→ Directions:
Produce a verbatim copy of the following records, leaving out all pictures.
═════ Supplied material ═════
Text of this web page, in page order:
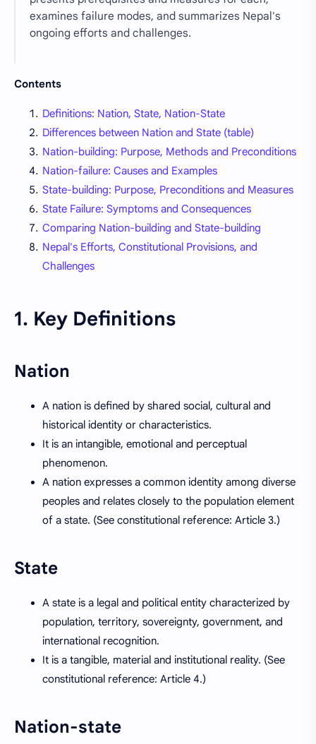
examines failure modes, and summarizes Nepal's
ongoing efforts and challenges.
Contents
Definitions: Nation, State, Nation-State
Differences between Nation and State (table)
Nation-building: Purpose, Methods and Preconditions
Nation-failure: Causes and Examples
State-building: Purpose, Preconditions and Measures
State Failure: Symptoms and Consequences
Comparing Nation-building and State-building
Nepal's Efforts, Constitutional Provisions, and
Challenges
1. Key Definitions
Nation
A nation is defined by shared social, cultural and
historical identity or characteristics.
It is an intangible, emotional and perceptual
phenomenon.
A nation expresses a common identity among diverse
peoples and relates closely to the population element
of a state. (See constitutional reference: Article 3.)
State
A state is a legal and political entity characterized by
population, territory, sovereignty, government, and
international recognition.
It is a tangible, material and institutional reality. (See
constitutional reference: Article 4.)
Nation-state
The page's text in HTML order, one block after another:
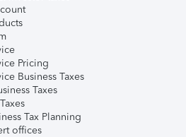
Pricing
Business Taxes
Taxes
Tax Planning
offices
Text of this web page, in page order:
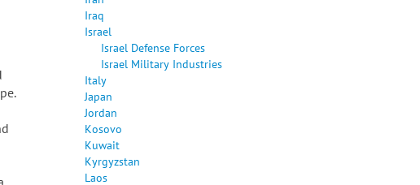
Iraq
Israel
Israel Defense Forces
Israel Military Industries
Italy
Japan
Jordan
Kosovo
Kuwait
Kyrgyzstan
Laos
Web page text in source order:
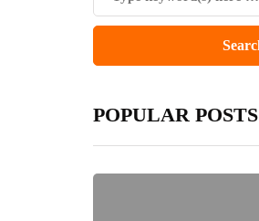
═════
→ Answer to the exercise:
Text of this web page, in page order:
examines failure modes, and summarizes Nepal's
ongoing efforts and challenges.
Contents
Definitions: Nation, State, Nation-State
Differences between Nation and State (table)
Nation-building: Purpose, Methods and Preconditions
Nation-failure: Causes and Examples
State-building: Purpose, Preconditions and Measures
State Failure: Symptoms and Consequences
Comparing Nation-building and State-building
Nepal's Efforts, Constitutional Provisions, and
Challenges
1. Key Definitions
Nation
A nation is defined by shared social, cultural and
historical identity or characteristics.
It is an intangible, emotional and perceptual
phenomenon.
A nation expresses a common identity among diverse
peoples and relates closely to the population element
of a state. (See constitutional reference: Article 3.)
State
A state is a legal and political entity characterized by
population, territory, sovereignty, government, and
international recognition.
It is a tangible, material and institutional reality. (See
constitutional reference: Article 4.)
Nation-state
The page's text in HTML order, one block after another:
Pricing
Business Taxes
Taxes
Tax Planning
offices
Text of this web page, in page order:
Iraq
Israel
Israel Defense Forces
Israel Military Industries
Italy
Japan
Jordan
Kosovo
Kuwait
Kyrgyzstan
Laos
Web page text in source order:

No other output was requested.